» What you should do: Your answer should be one number: how many lines below have the word "CUSTOMER".

↓

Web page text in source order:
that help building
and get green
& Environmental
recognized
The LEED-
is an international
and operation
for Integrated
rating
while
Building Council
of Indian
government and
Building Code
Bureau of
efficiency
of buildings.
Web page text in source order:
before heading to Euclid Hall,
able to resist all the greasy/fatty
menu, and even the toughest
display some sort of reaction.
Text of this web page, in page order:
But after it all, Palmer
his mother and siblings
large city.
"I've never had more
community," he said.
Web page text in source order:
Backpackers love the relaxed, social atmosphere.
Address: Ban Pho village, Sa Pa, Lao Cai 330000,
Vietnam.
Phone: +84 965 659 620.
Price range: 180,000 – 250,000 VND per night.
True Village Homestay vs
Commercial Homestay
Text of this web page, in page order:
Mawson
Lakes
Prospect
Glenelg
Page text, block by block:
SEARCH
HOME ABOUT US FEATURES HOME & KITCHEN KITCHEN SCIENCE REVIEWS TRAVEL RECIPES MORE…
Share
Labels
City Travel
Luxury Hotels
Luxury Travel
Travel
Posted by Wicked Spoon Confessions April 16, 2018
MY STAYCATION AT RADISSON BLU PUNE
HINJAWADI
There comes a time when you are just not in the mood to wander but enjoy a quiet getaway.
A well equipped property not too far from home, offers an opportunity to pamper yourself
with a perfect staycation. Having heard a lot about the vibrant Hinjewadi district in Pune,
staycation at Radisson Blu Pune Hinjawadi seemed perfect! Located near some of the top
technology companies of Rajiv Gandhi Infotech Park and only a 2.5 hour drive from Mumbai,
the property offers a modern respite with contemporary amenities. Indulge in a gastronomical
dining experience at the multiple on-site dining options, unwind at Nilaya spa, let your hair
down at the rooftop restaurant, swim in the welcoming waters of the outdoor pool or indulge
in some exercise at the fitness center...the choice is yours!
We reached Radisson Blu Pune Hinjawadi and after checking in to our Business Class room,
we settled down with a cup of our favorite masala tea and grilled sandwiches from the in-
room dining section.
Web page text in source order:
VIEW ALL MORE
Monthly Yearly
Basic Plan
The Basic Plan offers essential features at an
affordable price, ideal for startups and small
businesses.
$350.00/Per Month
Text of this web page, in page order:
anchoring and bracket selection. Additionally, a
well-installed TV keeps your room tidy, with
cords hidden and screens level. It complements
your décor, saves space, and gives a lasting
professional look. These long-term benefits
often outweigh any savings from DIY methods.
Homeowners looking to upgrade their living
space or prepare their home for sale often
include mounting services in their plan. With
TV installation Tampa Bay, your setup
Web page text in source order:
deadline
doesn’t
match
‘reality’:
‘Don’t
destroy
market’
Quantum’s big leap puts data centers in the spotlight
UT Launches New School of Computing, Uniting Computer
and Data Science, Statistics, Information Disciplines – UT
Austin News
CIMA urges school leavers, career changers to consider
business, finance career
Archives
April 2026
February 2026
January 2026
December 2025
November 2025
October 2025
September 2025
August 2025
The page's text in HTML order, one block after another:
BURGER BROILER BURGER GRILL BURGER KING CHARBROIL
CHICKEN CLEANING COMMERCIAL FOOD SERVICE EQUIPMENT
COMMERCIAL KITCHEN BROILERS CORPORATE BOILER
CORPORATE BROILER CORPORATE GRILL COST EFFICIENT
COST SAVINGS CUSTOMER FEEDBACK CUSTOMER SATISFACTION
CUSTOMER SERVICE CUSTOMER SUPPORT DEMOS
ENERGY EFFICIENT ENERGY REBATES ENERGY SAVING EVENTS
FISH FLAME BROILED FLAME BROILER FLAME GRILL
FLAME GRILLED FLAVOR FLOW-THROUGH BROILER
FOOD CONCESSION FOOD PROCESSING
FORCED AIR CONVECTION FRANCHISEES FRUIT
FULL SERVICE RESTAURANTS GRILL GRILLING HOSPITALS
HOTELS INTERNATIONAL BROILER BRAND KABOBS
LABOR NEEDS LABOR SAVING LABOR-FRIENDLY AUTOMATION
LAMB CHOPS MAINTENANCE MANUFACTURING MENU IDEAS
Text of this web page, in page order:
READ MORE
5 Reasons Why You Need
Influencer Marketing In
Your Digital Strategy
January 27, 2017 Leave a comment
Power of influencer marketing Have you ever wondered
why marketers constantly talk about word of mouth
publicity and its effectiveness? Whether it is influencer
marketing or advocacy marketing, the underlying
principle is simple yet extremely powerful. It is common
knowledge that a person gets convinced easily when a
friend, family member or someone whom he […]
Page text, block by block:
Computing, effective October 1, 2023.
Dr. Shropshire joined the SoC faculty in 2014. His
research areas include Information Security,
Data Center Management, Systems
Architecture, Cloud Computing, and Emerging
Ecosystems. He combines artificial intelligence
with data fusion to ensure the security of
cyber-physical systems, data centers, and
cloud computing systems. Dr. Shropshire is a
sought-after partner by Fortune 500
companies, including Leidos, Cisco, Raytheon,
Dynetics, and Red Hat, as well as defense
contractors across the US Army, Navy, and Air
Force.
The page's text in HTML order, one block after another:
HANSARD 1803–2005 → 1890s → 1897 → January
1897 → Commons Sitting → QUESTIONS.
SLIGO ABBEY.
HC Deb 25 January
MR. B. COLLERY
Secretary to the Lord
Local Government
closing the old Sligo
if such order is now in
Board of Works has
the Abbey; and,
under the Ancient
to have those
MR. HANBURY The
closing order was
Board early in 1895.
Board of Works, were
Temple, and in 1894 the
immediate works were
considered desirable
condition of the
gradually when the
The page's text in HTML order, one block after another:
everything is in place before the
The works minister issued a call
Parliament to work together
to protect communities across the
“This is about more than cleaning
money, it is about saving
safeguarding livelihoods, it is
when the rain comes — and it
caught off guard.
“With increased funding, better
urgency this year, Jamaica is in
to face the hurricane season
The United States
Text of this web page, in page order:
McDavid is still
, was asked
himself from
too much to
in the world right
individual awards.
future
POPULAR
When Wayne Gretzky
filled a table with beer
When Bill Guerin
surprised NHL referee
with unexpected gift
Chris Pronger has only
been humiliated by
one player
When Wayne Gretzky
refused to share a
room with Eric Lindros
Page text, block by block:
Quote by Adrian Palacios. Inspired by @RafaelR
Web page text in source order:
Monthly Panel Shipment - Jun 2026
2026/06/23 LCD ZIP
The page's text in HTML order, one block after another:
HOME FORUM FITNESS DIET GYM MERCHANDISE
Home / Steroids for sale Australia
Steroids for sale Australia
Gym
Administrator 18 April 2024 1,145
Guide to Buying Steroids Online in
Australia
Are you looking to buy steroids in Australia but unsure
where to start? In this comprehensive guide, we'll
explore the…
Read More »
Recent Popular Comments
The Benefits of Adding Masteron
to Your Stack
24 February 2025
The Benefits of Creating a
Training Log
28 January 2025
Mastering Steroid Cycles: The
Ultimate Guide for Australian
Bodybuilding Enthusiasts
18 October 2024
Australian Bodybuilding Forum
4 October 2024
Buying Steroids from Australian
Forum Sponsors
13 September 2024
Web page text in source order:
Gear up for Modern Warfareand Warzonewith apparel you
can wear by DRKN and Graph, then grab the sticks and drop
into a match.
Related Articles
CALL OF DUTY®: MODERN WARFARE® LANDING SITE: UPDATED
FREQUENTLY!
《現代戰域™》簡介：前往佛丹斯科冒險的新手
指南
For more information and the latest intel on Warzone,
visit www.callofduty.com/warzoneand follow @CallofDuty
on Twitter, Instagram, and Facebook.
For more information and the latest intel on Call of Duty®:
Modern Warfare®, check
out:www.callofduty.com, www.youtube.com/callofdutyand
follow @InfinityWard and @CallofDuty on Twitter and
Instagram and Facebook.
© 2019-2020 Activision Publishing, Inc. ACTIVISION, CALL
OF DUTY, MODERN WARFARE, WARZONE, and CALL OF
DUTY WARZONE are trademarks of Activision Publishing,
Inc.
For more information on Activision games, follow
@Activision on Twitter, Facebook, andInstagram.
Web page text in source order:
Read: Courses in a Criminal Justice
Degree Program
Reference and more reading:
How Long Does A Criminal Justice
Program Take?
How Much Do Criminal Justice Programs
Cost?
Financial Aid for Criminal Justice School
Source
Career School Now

↑

» Solved problem: 2